The three tools are :

  • Setup3siteSym: Three site hopping around a given axis. Provide the reference ExpSys, the correlation time (tc), and the opening angle of hopping (phi). Note that the resulting order parameter is \(S^2=(-1/2+3/2\cos^2(\phi))^2\)

  • SetupTetraHop: Hopping on a tetrahedral grid. Provide the reference ExpSys, the correlation time (tc), and the number of sites to use (n, for example, a methyl group hops around 3 of 4 tetrahedral sites.

  • SetupTumbling: Approximately isotropic hopping around a repulsion powder average to mimic tumbling. Provide the reference ExpSys, the correlation time (tc), and a quality factor, q. Note that q=0 hops among the x-, y-, and z-axes, and q=1 hops on a tetrahedral geometry. q=2-12 hops on the repulsion powder averages (with 10, 20, 66, 100, 144, 168, 256, 320, 678, and 2000 elements).

The sl.Tools.SetupTumbling function was applied above.

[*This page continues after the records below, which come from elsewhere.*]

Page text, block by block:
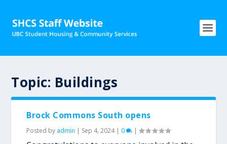
Topic: Buildings
Brock Commons South opens
Posted by admin | Sep 4, 2024| 0 |
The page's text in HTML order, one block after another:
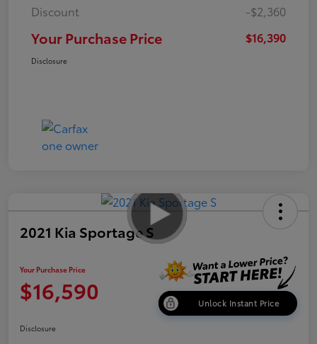
Discount
-$2,360
Your Purchase Price $16,390
Disclosure
2021 Kia Sportage S
Your Purchase Price
$16,590 Unlock Instant Price
Disclosure
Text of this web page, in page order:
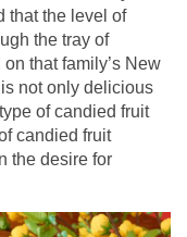
that the level of
the tray of
that family’s New
is not only delicious
of candied fruit
candied fruit
the desire for
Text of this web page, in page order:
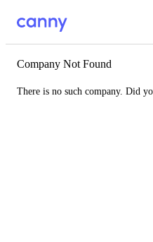
Company Not Found
There is no such company. Did
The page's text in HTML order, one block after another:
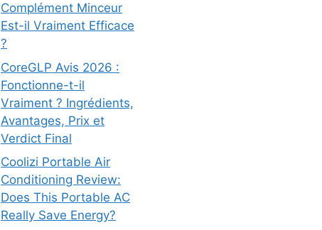
Complément Minceur
Est-il Vraiment Efficace
?
CoreGLP Avis 2026 :
Fonctionne-t-il
Vraiment ? Ingrédients,
Avantages, Prix et
Verdict Final
Coolizi Portable Air
Conditioning Review:
Does This Portable AC
Really Save Energy?
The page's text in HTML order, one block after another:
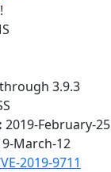
3.9.3
2019-February-25
March-12
2019-9711
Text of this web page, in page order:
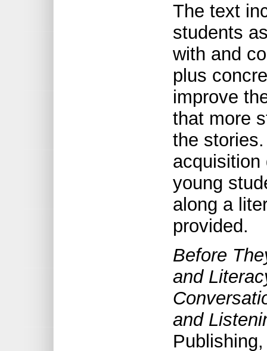
The text
students
with and
plus
improve
that more
the
acquisition
young
along a
provided.
Before
and
and
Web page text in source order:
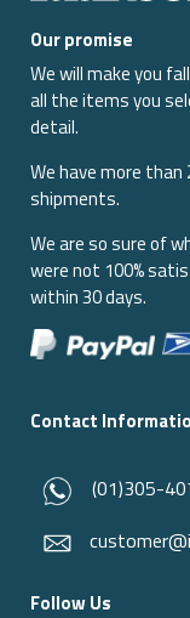
Our promise
We will make you
all the items you
detail.
We have more than
shipments.
We are so sure of
were not 100%
within 30 days.
Contact
(01)305-
Follow Us
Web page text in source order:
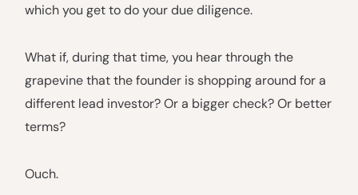
which you get to do your due diligence.
What if, during that time, you hear through the
grapevine that the founder is shopping around for a
different lead investor? Or a bigger check? Or better
terms?
Ouch.
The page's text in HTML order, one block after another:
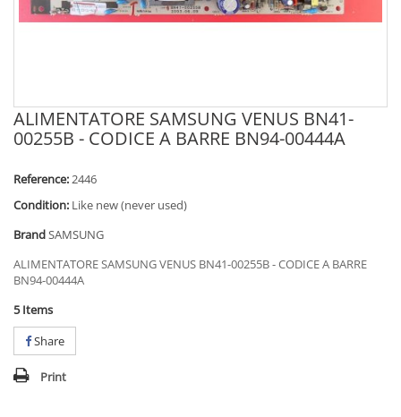
ALIMENTATORE SAMSUNG VENUS BN41-
00255B - CODICE A BARRE BN94-00444A
Reference:2446
Condition: Like new (never used)
BrandSAMSUNG
ALIMENTATORE SAMSUNG VENUS BN41-00255B - CODICE A BARRE
BN94-00444A
5 Items
Share
Print
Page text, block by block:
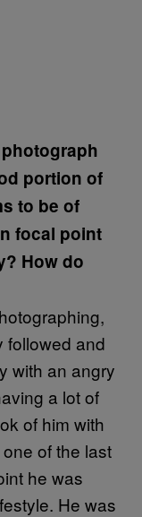
portion of
to be of
focal point
How do
followed and
with an angry
a lot of
of him with
of the last
he was
He was
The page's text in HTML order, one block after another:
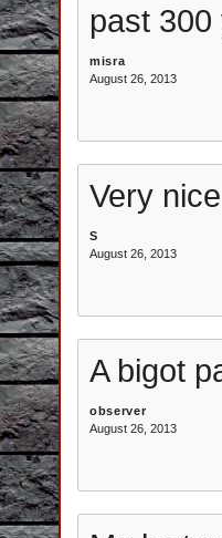
past 300
misra
August 26, 2013
Very
S
August 26, 2013
A bigot
observer
August 26, 2013
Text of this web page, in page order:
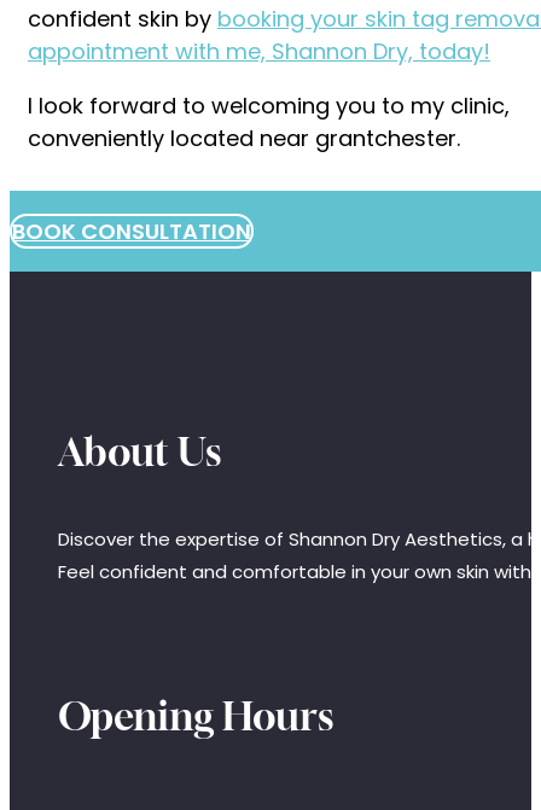
confident skin by booking your skin tag
appointment with me, Shannon Dry, today!
I look forward to welcoming you to my clinic,
conveniently located near grantchester.
BOOK CONSULTATION
About Us
Discover the expertise of Shannon Dry Aesthetics,
Feel confident and comfortable in your own skin
Opening Hours
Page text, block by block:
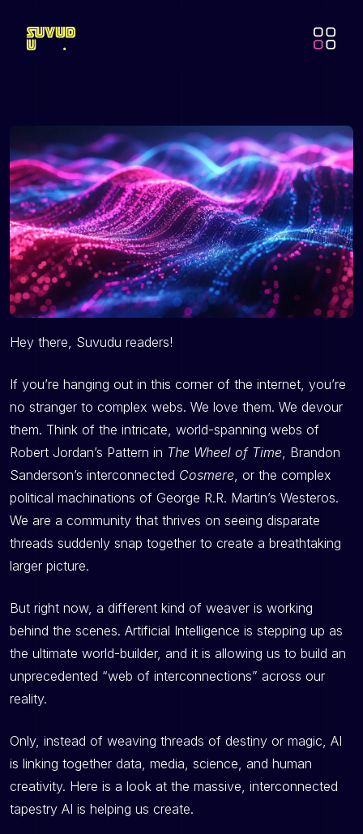
Hey there, Suvudu readers!
If you’re hanging out in this corner of the internet, you’re
no stranger to complex webs. We love them. We devour
them. Think of the intricate, world-spanning webs of
Robert Jordan’s Pattern in The Wheel of Time, Brandon
Sanderson’s interconnected Cosmere, or the complex
political machinations of George R.R. Martin’s Westeros.
We are a community that thrives on seeing disparate
threads suddenly snap together to create a breathtaking
larger picture.
But right now, a different kind of weaver is working
behind the scenes. Artificial Intelligence is stepping up as
the ultimate world-builder, and it is allowing us to build an
unprecedented “web of interconnections” across our
reality.
Only, instead of weaving threads of destiny or magic, AI
is linking together data, media, science, and human
creativity. Here is a look at the massive, interconnected
tapestry AI is helping us create.
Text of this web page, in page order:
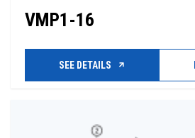
VMP1-16
SEE DETAILS
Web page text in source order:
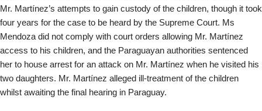
Mr. Martínez’s attempts to gain custody of the children, though it took
four years for the case to be heard by the Supreme Court. Ms
Mendoza did not comply with court orders allowing Mr. Martínez
access to his children, and the Paraguayan authorities sentenced
her to house arrest for an attack on Mr. Martínez when he visited his
two daughters. Mr. Martínez alleged ill-treatment of the children
whilst awaiting the final hearing in Paraguay.
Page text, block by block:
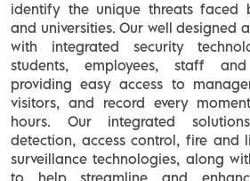
identify the unique threats faced
and universities. Our well designed
with integrated security
students, employees, staff
providing easy access to
visitors, and record every
hours. Our integrated
detection, access control, fire and
surveillance technologies, along
to help streamline and
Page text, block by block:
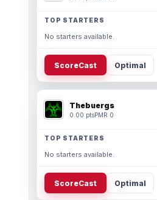
TOP STARTERS
No starters available.
ScoreCast Optimal
Thebuergs
0.00 ptsPMR 0
TOP STARTERS
No starters available.
ScoreCast Optimal
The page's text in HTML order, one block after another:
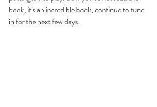
book, it's an incredible book, continue to tune
in for the next few days.
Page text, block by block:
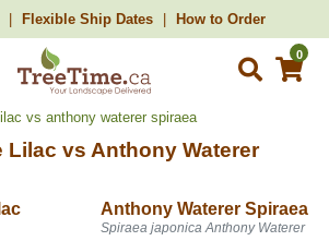
Flexible Ship Dates How to Order
0
vs anthony waterer spiraea
Lilac vs Anthony Waterer
Anthony Waterer Spiraea
Spiraea japonica Anthony Waterer
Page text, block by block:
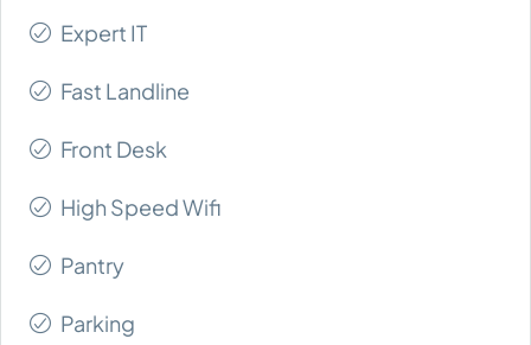
Expert IT
Fast Landline
Front Desk
High Speed Wifi
Pantry
Parking
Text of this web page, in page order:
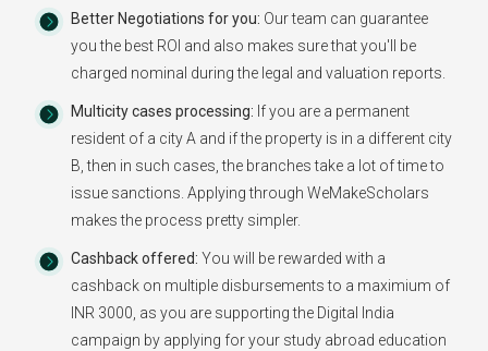
Better Negotiations for you: Our team can guarantee
you the best ROI and also makes sure that you'll be
charged nominal during the legal and valuation reports.
Multicity cases processing: If you are a permanent
resident of a city A and if the property is in a different city
B, then in such cases, the branches take a lot of time to
issue sanctions. Applying through WeMakeScholars
makes the process pretty simpler.
Cashback offered: You will be rewarded with a
cashback on multiple disbursements to a maximium of
INR 3000, as you are supporting the Digital India
campaign by applying for your study abroad education
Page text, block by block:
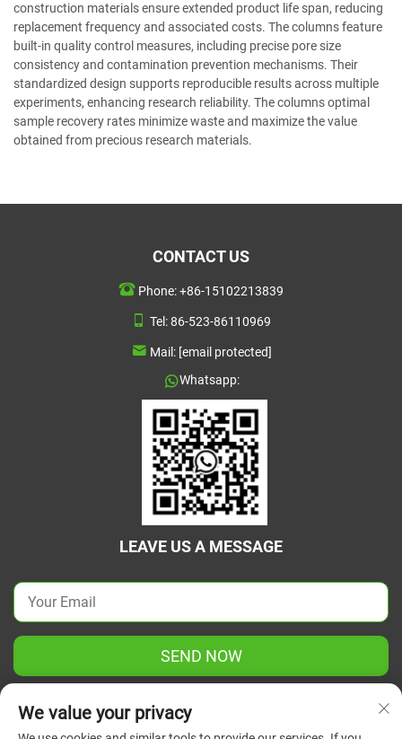
construction materials ensure extended product life span, reducing
replacement frequency and associated costs. The columns feature
built-in quality control measures, including precise pore size
consistency and contamination prevention mechanisms. Their
standardized design supports reproducible results across multiple
experiments, enhancing research reliability. The columns optimal
sample recovery rates minimize waste and maximize the value
obtained from precious research materials.
CONTACT US
Phone:+86-15102213839
Tel:86-523-86110969
Mail: [email protected]
Whatsapp:
LEAVE US A MESSAGE
SEND NOW
We value your privacy
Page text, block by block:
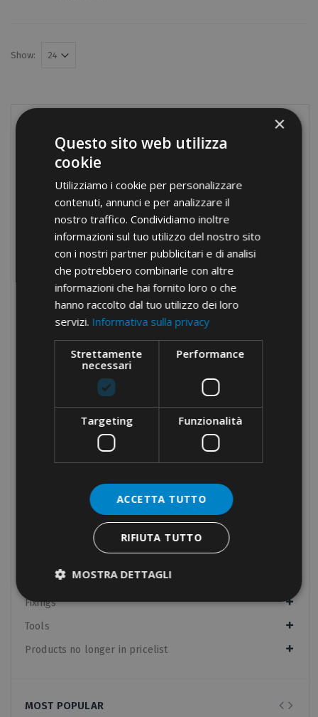
Show:
Terminals
Screw connections
Terminal blocks
Modular distribution blocks
Nylon cable glands
Brass cable glands
Cable protection
Panel boards components
Manual equipment
Hydraulic equipment
Crimping tools
Cable cutters and wire rope cutters
Pumps and headstocks
Conduit fixings
Fixings
Tools
Products no longer in pricelist
MOST POPULAR
×
Questo sito web utilizza
cookie
Utilizziamo i cookie per personalizzare
contenuti, annunci e per analizzare il
nostro traffico. Condividiamo inoltre
informazioni sul tuo utilizzo del nostro sito
con i nostri partner pubblicitari e di analisi
che potrebbero combinarle con altre
informazioni che hai fornito loro o che
hanno raccolto dal tuo utilizzo dei loro
servizi. Informativa sulla privacy
Strettamente
necessari
Performance
Targeting Funzionalità
ACCETTA TUTTO
RIFIUTA TUTTO
MOSTRA DETTAGLI
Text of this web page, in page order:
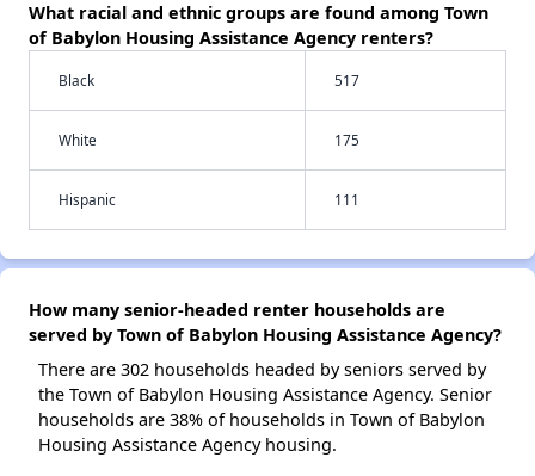
What racial and ethnic groups are found among Town
of Babylon Housing Assistance Agency renters?
Black 517
White 175
Hispanic 111
How many senior-headed renter households are
served by Town of Babylon Housing Assistance Agency?
There are 302 households headed by seniors served by
the Town of Babylon Housing Assistance Agency. Senior
households are 38% of households in Town of Babylon
Housing Assistance Agency housing.
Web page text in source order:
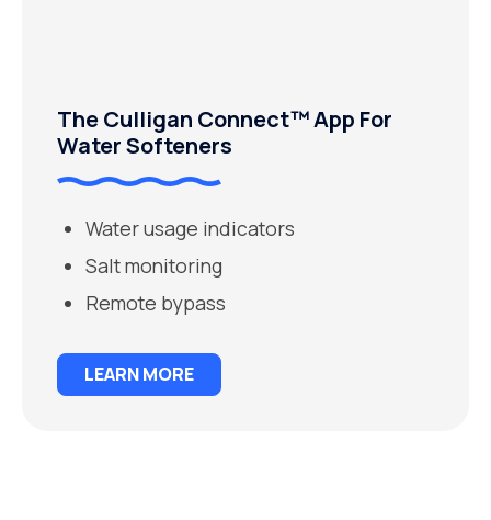
The Culligan Connect™ App For
Water Softeners
Water usage indicators
Salt monitoring
Remote bypass
LEARN MORE
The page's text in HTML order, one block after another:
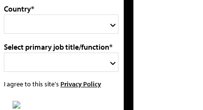
Country*
Select primary job title/function*
I agree to this site's Privacy Policy
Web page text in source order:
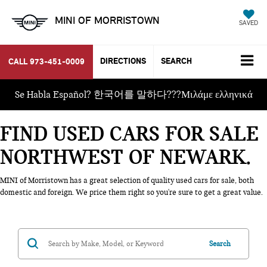
MINI OF MORRISTOWN SAVED
CALL 973-451-0009 DIRECTIONS SEARCH
Se Habla Español? 한국어를 말하다???Μιλάμε ελληνικά
FIND USED CARS FOR SALE
NORTHWEST OF NEWARK
MINI of Morristown has a great selection of quality used cars for sale, both
domestic and foreign. We price them right so you're sure to get a great value.
Search
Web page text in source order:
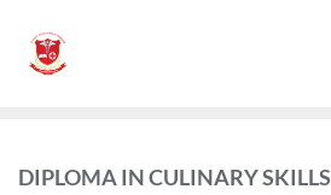
DIPLOMA IN CULINARY SKILLS
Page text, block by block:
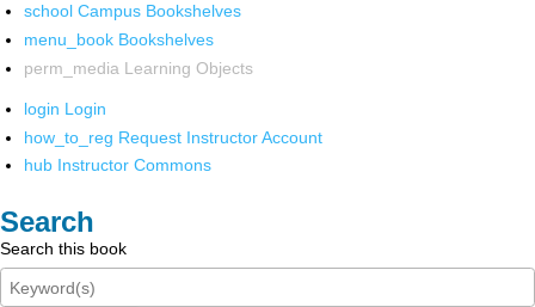
school Campus Bookshelves
menu_book Bookshelves
perm_media Learning Objects
login Login
how_to_reg Request Instructor Account
hub Instructor Commons
Search
Search this book
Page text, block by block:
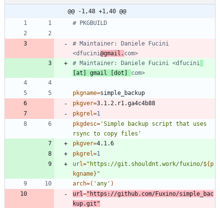
@@ -1,48 +1,40 @@
# PKGBUILD
# Maintainer: Daniele Fucini
<dfucini@gmail. com>
# Maintainer: Daniele Fucini <dfucini
[at] gmail [dot] com>
pkgname=
pkgver=
pkgrel=1
pkgdesc= 'Simple backup script that uses
rsync to copy files'
pkgver=
pkgrel=1
url=" https://git.shouldnt.work/fuxino/${ p
kgname} "
arch=( 'any' )
url="https://github.com/Fuxino/simple_bac
kup.git"
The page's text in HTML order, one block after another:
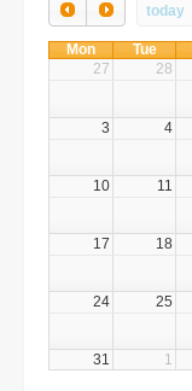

The output of these functions can always be plugged into sl.Tools.L2A followed by sl.Tools.pars2Ct or into sl.Tools.L2Ct, which performs both steps, to evaluate how well the tumbling model performs.

ex=sl.ExpSys(v0H=600,Nucs=['1H','13C'],vr=0,pwdavg='alpha0beta0')
ex.set_inter('dipole',i0=0,i1=1,delta=sl.Tools.dipole_coupling(.109,'1H','13C'))
L=sl.Tools.SetupTetraHop(ex,tc=1e-9)

t,Ct=sl.Tools.L2Ct(L)

kavg=-(Ct[0][1]-Ct[0][0])/t[1]

ax=plt.subplots()[1]
ax.plot(t*1e3,Ct[0])
ax.plot(t*1e3,np.exp(-t*kavg),color='black',linestyle=':')
ax.legend(('C(t)','MonoExponential'))
ax.set_xlabel('t / ms')
_=ax.set_ylabel('C(t)')
../_images/8137feb596b5a2095e69cb51efc165e8018088222726248cc272d3e6e1834073.png

Then, L is derived from the interactions in ex, but exchanges over 4 different sets of Euler angles (for tetrahedral hopping). The exchange matrix can be viewed as follows:

_=L.plot(what='kex',mode='re')
../_images/4d31ae6d1585225a2551025232b50166518a2a19d9d3bc303527416ba3310a6f.png

Two-dimensional acquisition#

SLEEPY has a tool, the TwoD_Builder, which allows acquisition of two-dimensional experiments. The user needs to provide an initial density matrix, rho (may already be propagated with propagators or sequences), sequences for the indirect (seq_in) and direct dimension acquisition (seq_dir), and sequences to convert from the x-component of the indirect dimension (seq_trX) and from the y-component of the indirect dimension (seq_trY) to the direct dimension. Further details may be found in Chapter 2, EXSY.